Actionability Constraints:
- Function: Enforces user-specified feature constraints along the CE path.
- Mechanism: At each step \(\tau\), constraints \(g(\mathrm{Dec}(z_\tau))\) are checked; when violated, the latent vector is corrected via gradient descent.
- Design Motivation: In practice, certain features may have fixed values or bounded ranges that must be respected.

Loss & Training¶

\[\mathrm{ELBO} = \mathrm{KL}(c) + \mathrm{KL}(z) + \text{reconstruction loss}\]

Binary cross-entropy is used for categorical features and MSE for continuous features. One L-GMVAE is trained per dataset–classifier pair, with 5 clusters per class.

Key Experimental Results¶

Main Results¶

Method	Validity	Proximity	Plausibility (LOF)	Diversity	Model Robust.	Input Robust.
LAPACE-Last	100%	Moderate	Best	High	100%	Perfect
LAPACE-First	100%	Competitive	Best	High	Moderate	Perfect
NNCE	100%	Best	Good	N/A	—	Good
DiCE	<100%	Good	Poor	Good	—	—
DRCE	100%	Good	Good	Good	—	Good

Ablation Study¶

Dataset	Train on Real vs.

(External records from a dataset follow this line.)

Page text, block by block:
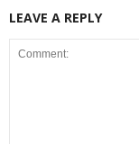
LEAVE A REPLY
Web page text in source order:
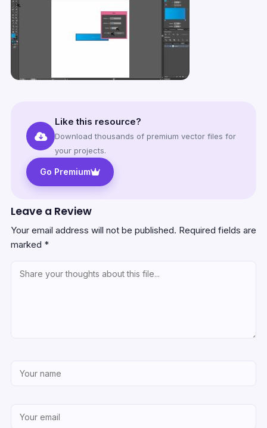
Like this resource?
Download thousands of premium vector files for
your projects.
Go Premium
Leave a Review
Your email address will not be published. Required fields are
marked *

Synthetic	Gap	Center Accuracy
heloc-RF	73.97% vs 71.07%	2.9%	100%
wine-RF	89.70% vs 87.42%	2.3%	100%
adult-RF	93.82% vs 81.13%	12.7%	100%
compas-RF	90.79% vs 85.03%	5.8%	100%

Key Findings¶

100% cluster center accuracy: Decoded cluster centers are correctly classified by the original classifier across all datasets.
LAPACE achieves the best plausibility: LOF scores are lowest (closest to 1.0) across all datasets.
Perfect input robustness: Since all paths converge to fixed centers, the generated CEs are completely invariant to input perturbations.
100% actionability constraint satisfaction: LAPACE-constrained finds valid CEs satisfying all constraints in every test case.
Classifier probability along path points increases monotonically with \(\tau\), confirming alignment between the latent space and the classifier.

Highlights & Insights¶

Practical value of path-based CEs: Users can trade off between "proximate but less robust" and "robust but requiring larger changes" — a strictly more informative alternative to single-point CEs.
Simplicity and effectiveness of label-conditional clustering: Partitioning GMM clusters by class label straightforwardly yields diverse prototypical recourse targets.
Privacy preservation: The method generates synthetic CEs rather than exposing training data points.

Limitations & Future Work¶

CE validity depends on the quality of L-GMVAE training; cluster centers must be verified to be correctly classified.
On datasets with a large proportion of categorical features, the quality of synthetic data degrades noticeably (e.g., a 12.7% gap on adult).
Linear interpolation assumes local smoothness of the latent space, which may be insufficient for complex decision boundaries.
Causal constraints among features are not considered.

vs. DRCE: DRCE uses nearest neighbors to ensure input robustness, but its heuristic distance threshold cannot guarantee perfect robustness. LAPACE achieves perfect robustness through convergence to fixed centers.
vs. DiCE: DiCE produces diverse CEs via multi-objective optimization but at the cost of poor plausibility. LAPACE naturally ensures plausibility through the VAE manifold.
vs. RobXCE: RobXCE enhances model robustness by pushing the decision boundary further away but does not guarantee diversity.

Rating¶

Novelty: ⭐⭐⭐⭐ — The combination of label-conditional GMVAE and path-based CEs is novel and principled.
Experimental Thoroughness: ⭐⭐⭐⭐⭐ — Eight metrics, five baselines, four datasets, actionability tests, and path analysis constitute a very comprehensive evaluation.
Writing Quality: ⭐⭐⭐⭐ — Clear and well-organized with intuitive illustrations.
Value: ⭐⭐⭐⭐ — Provides a unified framework addressing the multi-attribute requirements of counterfactual explanations.